**Exercise**
Within the entries underneath, how many lines include the string "Царь"? State only the number.

**Data for analysis**
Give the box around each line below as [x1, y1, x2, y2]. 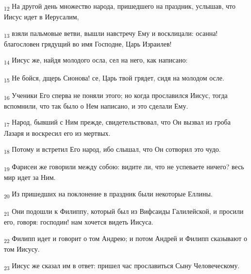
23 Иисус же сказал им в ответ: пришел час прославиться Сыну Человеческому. [4, 260, 240, 272]
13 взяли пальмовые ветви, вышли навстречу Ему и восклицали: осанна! [4, 28, 218, 39]
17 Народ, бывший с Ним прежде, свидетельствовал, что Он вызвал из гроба [4, 117, 231, 129]
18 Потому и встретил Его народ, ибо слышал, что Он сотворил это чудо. [4, 144, 221, 155]
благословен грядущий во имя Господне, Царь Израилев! [4, 38, 172, 48]
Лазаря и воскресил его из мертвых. [4, 128, 111, 138]
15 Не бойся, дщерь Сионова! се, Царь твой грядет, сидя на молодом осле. [4, 72, 224, 84]
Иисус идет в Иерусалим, [4, 12, 79, 22]

**Your response**
2